People want to work with tools that are going to further their career. If you’re telling them they can only use outdated tools, they’re not going to choose to stay at your company and fall behind in the industry. Anyone who can get a new job, will.
That’s doubly true for your developers because they can always get new jobs. You can’t tell them they’ve done outstanding work, they’ve solved problems that haven’t been solved before at a speed that’s never been seen, and now they must stop. If you do, they’re gone. The biggest risk to a developer is using outdated tools and frameworks that don’t keep their skills current and sharp. They need to work with the latest and greatest to remain employable.
If you need an example of how employees can come to love shadow IT tools, look no further than Slack. The chat client’s entire marketing strategy is to come in on one business unit, then expand across an entire organization. In ServerCentral’s own office, we tried several chat tools before one employee started testing Slack.
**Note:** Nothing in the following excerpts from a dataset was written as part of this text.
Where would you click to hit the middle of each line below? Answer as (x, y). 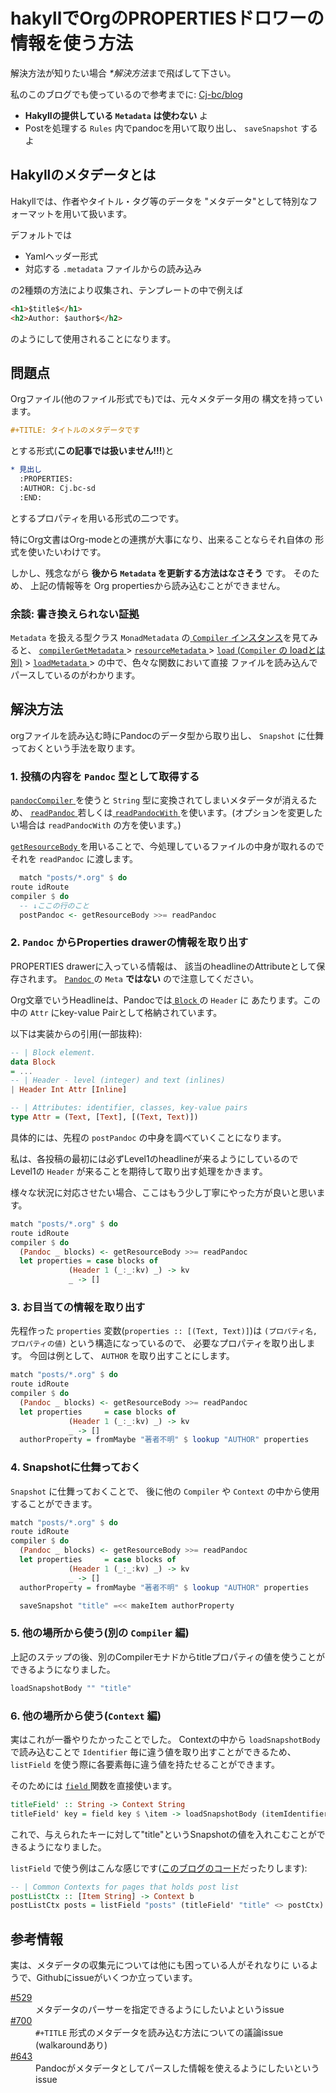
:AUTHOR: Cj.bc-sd (58, 488)
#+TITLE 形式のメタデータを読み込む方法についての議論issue (159, 2033)
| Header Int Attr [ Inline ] (69, 1090)
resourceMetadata (170, 650)
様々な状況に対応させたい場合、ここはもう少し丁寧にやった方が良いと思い (163, 1192)
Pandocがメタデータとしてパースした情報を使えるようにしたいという (177, 2068)
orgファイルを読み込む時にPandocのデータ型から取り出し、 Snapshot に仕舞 (167, 735)
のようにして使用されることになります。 (93, 338)
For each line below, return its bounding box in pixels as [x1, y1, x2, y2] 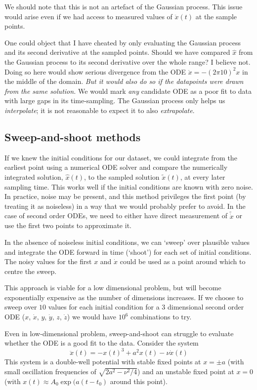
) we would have [67, 312, 117, 322]
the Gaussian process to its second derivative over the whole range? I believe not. [4, 56, 251, 67]
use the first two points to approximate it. [4, 220, 131, 231]
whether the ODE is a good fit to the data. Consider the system [4, 338, 199, 348]
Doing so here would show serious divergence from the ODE [4, 66, 186, 77]
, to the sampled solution [84, 171, 160, 182]
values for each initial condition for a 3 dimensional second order [48, 302, 244, 312]
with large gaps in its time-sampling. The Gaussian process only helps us [4, 95, 225, 106]
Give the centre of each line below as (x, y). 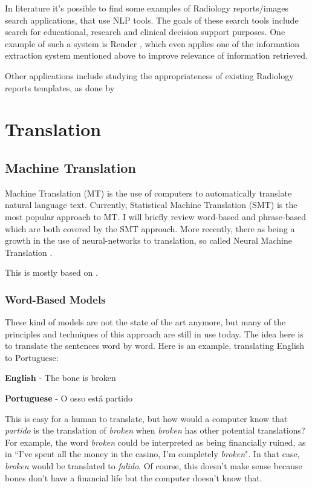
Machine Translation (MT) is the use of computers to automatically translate (148, 193)
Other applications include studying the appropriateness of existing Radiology (149, 75)
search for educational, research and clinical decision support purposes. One (145, 32)
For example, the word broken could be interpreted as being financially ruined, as (155, 442)
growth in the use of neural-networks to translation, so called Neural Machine (148, 240)
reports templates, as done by (60, 87)
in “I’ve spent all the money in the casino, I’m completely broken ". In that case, (152, 454)
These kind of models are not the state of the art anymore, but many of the (145, 322)

Within a week, we had company-wide adoption. Today Slack is yet another shadow IT resource employees now consider de rigeur, just like WhatsApp and Google Docs. Some companies even list it in their job postings as a benefit — further proving how critical the right tools are to attracting and retaining talent.
For most IT organizations, resistance is futile. Better to embrace it and acknowledge that employee IT and digital skills in the increasingly digital workplace are an opportunity to innovate and create more value from IT and digital investments.
Simon Mingay
Vice President of Research at Gartner, quoted in Forbes
Harnessing the business value of shadow IT — and getting the security testing you need
A team of engaged employees using the latest technologies to innovate and ultimately get you to market quicker? That’s too much upside to ignore. The trick to getting there is finding the security solutions that will allow you to bring shadow IT into the light.
Employees (and most bosses) avoid IT because they see them as the department of “No.” The way to support server security and innovation is to turn IT into the department of “Yes, and.” That’s, “Yes, and here’s how we can make it more secure.” “Yes, and here’s another tool we can pair with this one to make it even better.” “Yes, and the marketing department already has a contract for this SaaS product, so we can get it for you at an even better rate.”
When IT departments switch from finding and vetting solutions to orchestrating the solutions employees ask for, people will turn to them for help making their tools even better.
The secret-keeping will stop, and when it does, IT can work to make the security risks fall away as well.
Your company will have all the most innovative tools operating under the necessary security protocols. That’s the future of IT, and that’s your competitive advantage.